Matrix product states and variational methods applied to critical quantum field theory

TL;DR

This paper applies matrix product states and variational methods to study the critical behavior of (1+1)D $\,\phi^4$ quantum field theory, accurately estimating critical parameters and exponents.

Contribution

It introduces a variational conjugate gradient method based on TDVP for imaginary time to analyze critical quantum field systems with improved accuracy.

Findings

Critical parameter matches recent Monte Carlo results.

Critical exponents agree with the transverse Ising model.

Mean field states can be used for non-critical quantum field theories.

Abstract

We study the second-order quantum phase-transition of massive real scalar field theory with a quartic interaction ($\phi^4$ theory) in (1+1) dimensions on an infinite spatial lattice using matrix product states (MPS).
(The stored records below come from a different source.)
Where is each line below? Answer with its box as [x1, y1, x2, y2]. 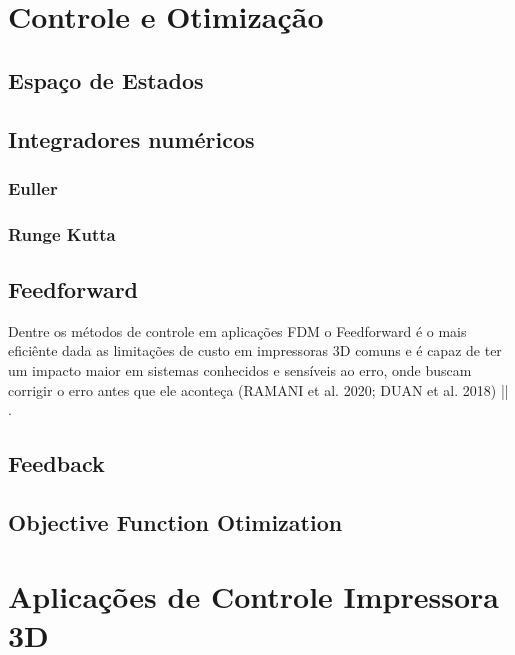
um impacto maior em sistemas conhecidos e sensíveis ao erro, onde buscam [8, 360, 472, 381]
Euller [8, 175, 58, 200]
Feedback [8, 448, 105, 479]
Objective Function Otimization [8, 506, 343, 537]
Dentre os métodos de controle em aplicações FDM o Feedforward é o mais [8, 320, 467, 341]
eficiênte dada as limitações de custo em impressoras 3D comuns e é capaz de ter [8, 340, 502, 361]
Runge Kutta [8, 221, 116, 246]
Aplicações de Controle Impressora [8, 575, 499, 616]
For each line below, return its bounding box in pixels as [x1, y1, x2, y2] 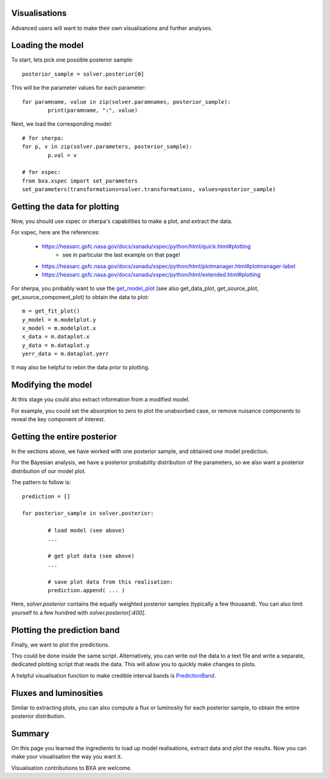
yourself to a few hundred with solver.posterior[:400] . [11, 609, 146, 616]
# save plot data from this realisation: [48, 578, 174, 585]
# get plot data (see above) [48, 553, 135, 560]
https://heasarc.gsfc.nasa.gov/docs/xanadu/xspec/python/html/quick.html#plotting [41, 242, 251, 250]
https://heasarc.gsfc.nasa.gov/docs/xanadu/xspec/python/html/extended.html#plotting [41, 270, 261, 278]
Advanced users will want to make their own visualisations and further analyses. [11, 24, 213, 32]
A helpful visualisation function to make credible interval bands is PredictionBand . [11, 672, 216, 679]
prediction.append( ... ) [48, 587, 125, 593]
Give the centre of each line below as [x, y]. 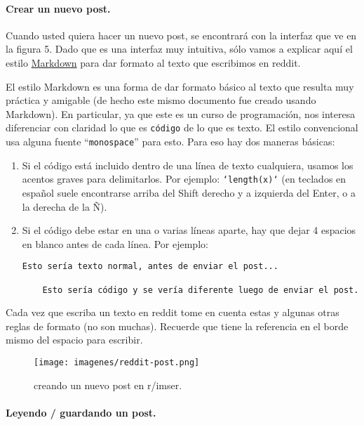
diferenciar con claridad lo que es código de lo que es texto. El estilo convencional [182, 127]
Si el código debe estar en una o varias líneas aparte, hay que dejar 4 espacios [189, 230]
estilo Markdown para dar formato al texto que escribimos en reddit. [153, 62]
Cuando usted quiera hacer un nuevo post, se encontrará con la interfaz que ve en [181, 35]
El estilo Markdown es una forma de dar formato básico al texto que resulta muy [180, 86]
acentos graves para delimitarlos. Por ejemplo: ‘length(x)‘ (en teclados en [184, 179]
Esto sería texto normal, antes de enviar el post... [150, 267]
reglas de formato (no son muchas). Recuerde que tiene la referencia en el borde [177, 326]
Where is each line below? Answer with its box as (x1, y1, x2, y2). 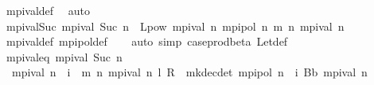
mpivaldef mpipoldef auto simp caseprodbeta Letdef (6, 33, 288, 50)
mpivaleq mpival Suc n (6, 48, 123, 65)
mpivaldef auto (6, 2, 91, 18)
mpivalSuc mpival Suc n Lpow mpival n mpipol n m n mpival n (6, 17, 345, 34)
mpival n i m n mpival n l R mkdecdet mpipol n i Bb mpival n (11, 64, 368, 80)
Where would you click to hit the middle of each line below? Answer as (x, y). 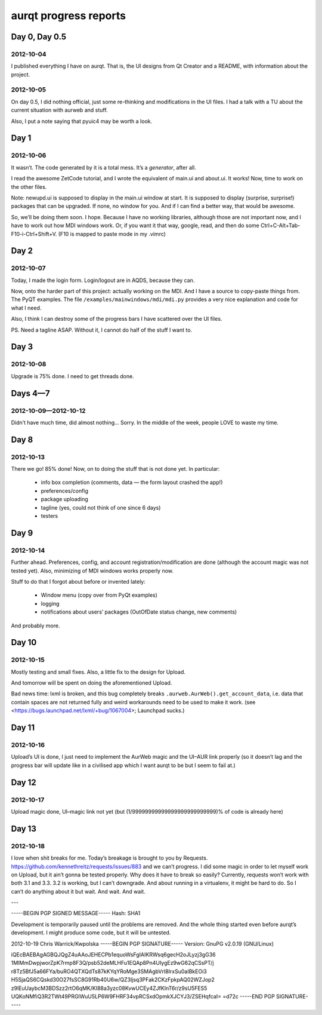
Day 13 (24, 828)
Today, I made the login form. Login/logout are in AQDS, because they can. (103, 280)
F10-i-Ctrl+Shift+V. (34, 234)
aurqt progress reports (69, 16)
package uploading (65, 499)
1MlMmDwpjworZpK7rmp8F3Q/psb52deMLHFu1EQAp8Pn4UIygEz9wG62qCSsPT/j (112, 963)
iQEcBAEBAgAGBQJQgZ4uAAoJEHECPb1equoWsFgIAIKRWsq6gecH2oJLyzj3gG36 (113, 955)
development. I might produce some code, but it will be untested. (91, 933)
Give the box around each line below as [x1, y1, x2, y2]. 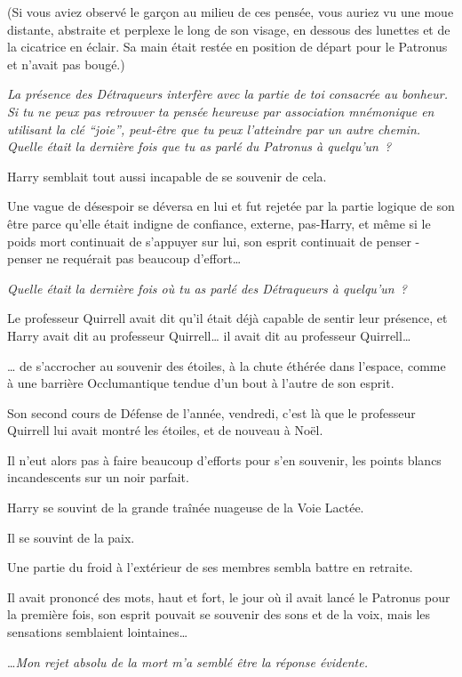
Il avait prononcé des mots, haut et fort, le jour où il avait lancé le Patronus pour [7, 587, 450, 606]
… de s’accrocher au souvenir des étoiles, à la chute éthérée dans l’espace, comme [7, 356, 446, 375]
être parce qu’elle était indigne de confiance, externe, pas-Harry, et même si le [7, 214, 431, 232]
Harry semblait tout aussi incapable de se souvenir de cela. [7, 166, 327, 185]
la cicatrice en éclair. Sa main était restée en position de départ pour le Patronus [7, 37, 448, 56]
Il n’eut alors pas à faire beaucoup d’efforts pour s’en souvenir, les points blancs [7, 450, 442, 469]
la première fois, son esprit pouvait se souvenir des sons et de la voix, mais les [7, 605, 431, 624]
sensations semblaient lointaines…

We introduce and apply a naive variational conjugate gradient method, based on the time-dependent variational principle (TDVP) for imaginary time, to obtain approximate ground states, using a related ansatz for excitations to calculate the particle and soliton masses and to obtain the spectral density. We also estimate the central charge using finite-entanglement scaling. Our value for the critical parameter agrees well with recent Monte Carlo results, improving on an earlier study which used the related DMRG method, verifying that these techniques are well-suited to studying critical field systems. We also obtain critical exponents that agree, as expected, with those of the transverse Ising model. Additionally, we treat the special case of uniform product states (mean field theory) separately, showing that they may be used to investigate non-critical quantum field theories under certain conditions.